The reporter tried again. “What about Emmett’s contract? Are you benefiting financially from this relationship?”
“No.”
“Is Emmett?”
“Ask him.”
Every camera shifted toward Emmett.
He looked at Piper first.
Permission.
She nodded.
“My agent received interest from a professional club after the announcement,” Emmett said. “I declined any interview or campaign that required Piper’s participation.”
“Did you decline the contract?”
“There was no formal contract.”
“Would you accept one now?”
“If it depends on using Piper, no.”
Questions erupted.
Piper stared at him.
He did not look toward the cameras to check how the answer landed.
He looked at her.
A reporter called, “Why would you give up millions for a fake girlfriend?”

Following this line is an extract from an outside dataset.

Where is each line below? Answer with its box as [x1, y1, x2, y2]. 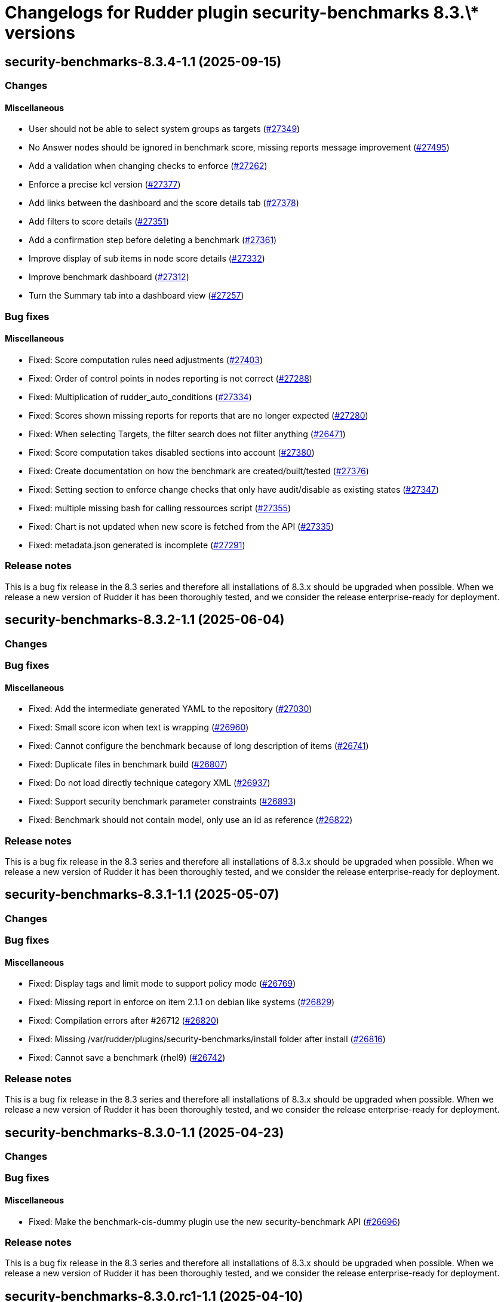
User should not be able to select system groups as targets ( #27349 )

Emmett’s thumb moved once across Piper’s hand.
“The contract is fake,” he said. “She is not.”
The noise around them seemed to vanish.
Piper forgot how to breathe.
Emmett’s expression changed by a fraction.
He had not planned to say it.
She knew because he looked almost as startled as she felt.
The cameras had no such difficulty.
Flashes fired.
Questions became louder.
“What does that mean?”
“Are the feelings real?”
“Are you two actually together?”
Piper stepped forward before Emmett could answer.